金陽抬起頭,睜著紅腫的眼睛,哽咽的小聲說道,“姐、東子,我不是堆掛,也不是孬種,我知道我爸是英雄,可我就是難受,我也說不清楚咋難受,你說要是我爸回不來了,我媽咋整,我跟我弟咋整,你沒在軍區你不知道,我爸以前待的警備區的戰友才上去一個月就死了,他老婆跑了扔下一個兒子,跟我差不多大,被他姑接我們哪了,我就是怕萬一我爸沒了,我媽是不是也會像他媽似的不要我們哥倆了,人家還有個姑家待著,我們哥倆連個待的地方都沒有。”說完眼淚就下來了。
“你放屁,二姑根本不是那樣人,像你說的那樣不要臉的人,就應該打死,你放心,要是二姑也扔下你們倆,我讓我爸把你們接我家,咱一起吃一起住一起上學,大了,咱也當兵上前線。”哥聽了金陽的話有些急了,狠狠的說道。

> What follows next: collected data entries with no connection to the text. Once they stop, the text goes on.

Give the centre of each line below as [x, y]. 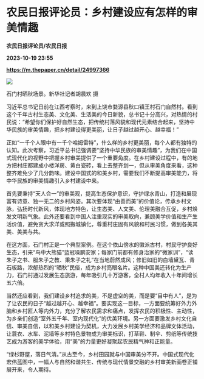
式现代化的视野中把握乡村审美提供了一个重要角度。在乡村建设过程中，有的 [99, 158]
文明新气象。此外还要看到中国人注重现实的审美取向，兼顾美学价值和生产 [102, 216]
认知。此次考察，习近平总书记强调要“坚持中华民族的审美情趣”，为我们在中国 [102, 150]
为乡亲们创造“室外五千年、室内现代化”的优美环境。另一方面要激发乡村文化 [99, 318]
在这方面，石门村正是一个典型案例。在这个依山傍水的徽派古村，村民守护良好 [102, 244]
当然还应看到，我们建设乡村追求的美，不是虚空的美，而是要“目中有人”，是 [99, 296]
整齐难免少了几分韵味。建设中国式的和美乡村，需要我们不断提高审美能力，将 [102, 173]
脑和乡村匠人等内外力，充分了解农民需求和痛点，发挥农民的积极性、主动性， [102, 311]

其實金陽的擔心不是沒有道理,畢竟真實發生在身邊的事情,難免有些擔憂,可他不瞭解二姑姑父的感情,那是一輩子沒紅過臉,彼此沒分開過的兩個人,相濡以沫了一輩子,如果真有那麼一天,姑父回不來了,我只擔心二姑會想不開,但絕對不會偷跑。
幾個孩子在屋裡小聲說著,站在門邊的李秀芹跟著偷偷的哭著,其實她也在想如果真有什麼意外,二姐鬧不好要想不開,一個人活著沒有盼頭,真的存了必死的心,那是誰也沒辦法看得住的,李秀芹暗暗的在心裡做著決定,如果真的出了事情,這倆孩子就當時自己生的,反正不能扔下倆孩子不管,希望二姐能看在倆孩子的份上振作起來。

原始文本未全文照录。